The respondent, a manufacturer of roof and floor tiles, claimed damages from the appellant (a local authority) for flooding allegedly negligently caused by the appellant's diversion of stormwater onto the respondent's property. The respondent operated an open-pit clay mine (quarry C) on the property which supplied clay to its manufacturing plant. Quarry C was first flooded during the 1995-1996 rainy season and remained flooded until November 1999 when it was pumped out by agreement with the appellant. It flooded again in February 2000 and was only pumped out in May 2001 after a new stormwater drainage system was installed. The respondent had acquired a large stockpile of already-mined clay from Corobrick, stored both in a heap near the plant and stocked in quarry C. The flooding prevented access to the clay in quarry C and allegedly increased moisture levels affecting the kiln floors, causing production losses. The respondent claimed damages for the difference between profits it would have earned but for the flooding and actual reduced profits for 1998-2001. The parties agreed to a preliminary hearing on specific issues: whether the respondent would have mined clay from quarry C but for the flooding, whether such mining would have been unauthorized, and whether unauthorized mining would legally bar recovery of damages.
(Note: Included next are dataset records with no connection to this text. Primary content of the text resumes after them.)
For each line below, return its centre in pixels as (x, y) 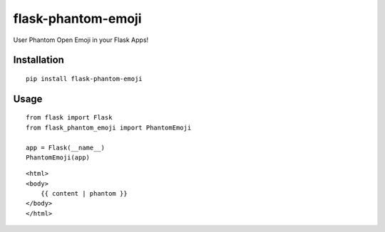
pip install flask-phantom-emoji (84, 79)
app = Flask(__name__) (66, 147)
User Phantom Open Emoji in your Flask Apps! (81, 40)
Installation (38, 60)
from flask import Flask (69, 118)
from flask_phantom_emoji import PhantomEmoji (109, 127)
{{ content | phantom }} (84, 194)
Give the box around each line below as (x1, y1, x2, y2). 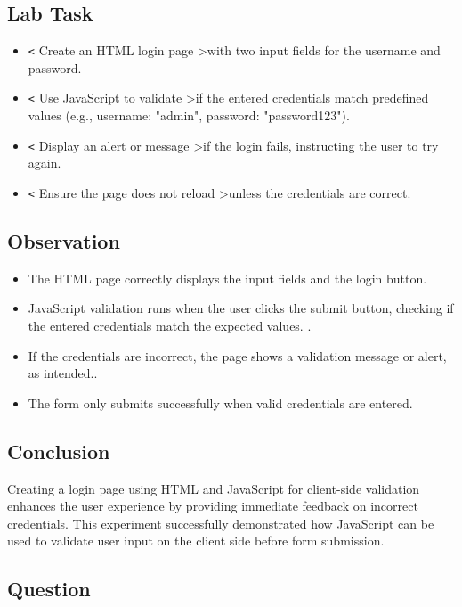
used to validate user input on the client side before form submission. (7, 531, 385, 550)
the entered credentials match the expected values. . (28, 316, 312, 334)
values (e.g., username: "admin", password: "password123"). (28, 106, 350, 125)
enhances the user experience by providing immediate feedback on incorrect (7, 496, 418, 515)
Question (7, 575, 91, 603)
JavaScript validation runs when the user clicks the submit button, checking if (28, 299, 454, 317)
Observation (7, 227, 120, 254)
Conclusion (7, 437, 110, 464)

The appeal was dismissed with costs. The court a quo's order (that the 'special plea' be dismissed) was upheld.
The removal of already-mined and stockpiled clay from an excavation to the surface, and the processing of such clay to make it ready for use, does not constitute 'mining' as defined in section 1 of the Minerals Act 50 of 1991. 'Mining' requires the making of an excavation in the earth 'for the purpose of searching for or winning a mineral'. Once a mineral has already been won and extracted, further processing and transportation of that mineral falls outside the statutory definition of 'mining' and does not require authorization under the Act.
The Court noted that the characterization of the defense as a 'special plea' in the technical legal sense was probably incorrect, but stated that this characterization was unimportant and deserved no further mention. The Court also observed that the advantages of having questions of law or fact determined by separate preliminary proceedings under Rule 33(4) are recognized where such questions, if decided in a particular way, would be decisive of the case as a whole or substantial portions of the relief claimed, citing Van Streepen en Germs (Pty) Ltd v Transvaal Provincial Administration 1987 (4) SA 569 (A). The Court found that in this case it was expedient and cost-effective to address the identified issues by way of a separate hearing.
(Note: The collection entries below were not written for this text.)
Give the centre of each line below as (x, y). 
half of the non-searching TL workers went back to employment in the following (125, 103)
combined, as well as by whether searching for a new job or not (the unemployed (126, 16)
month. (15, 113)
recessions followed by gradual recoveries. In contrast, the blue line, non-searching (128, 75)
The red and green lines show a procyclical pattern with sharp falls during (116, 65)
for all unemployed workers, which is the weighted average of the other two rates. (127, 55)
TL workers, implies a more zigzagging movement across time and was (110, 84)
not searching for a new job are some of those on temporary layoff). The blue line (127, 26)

This case is significant in South African mining law for clarifying the scope of the definition of 'mining' under the Minerals Act 50 of 1991. It establishes that post-extraction activities involving already-won minerals, including their removal from excavations, processing, and transportation, do not constitute 'mining' requiring authorization under the Act. The judgment provides important guidance on distinguishing between the extraction of minerals (which requires authorization) and subsequent handling and processing of already-extracted minerals (which does not). This interpretation has implications for the mineral processing industry and the regulation of activities involving stockpiled or previously-mined minerals.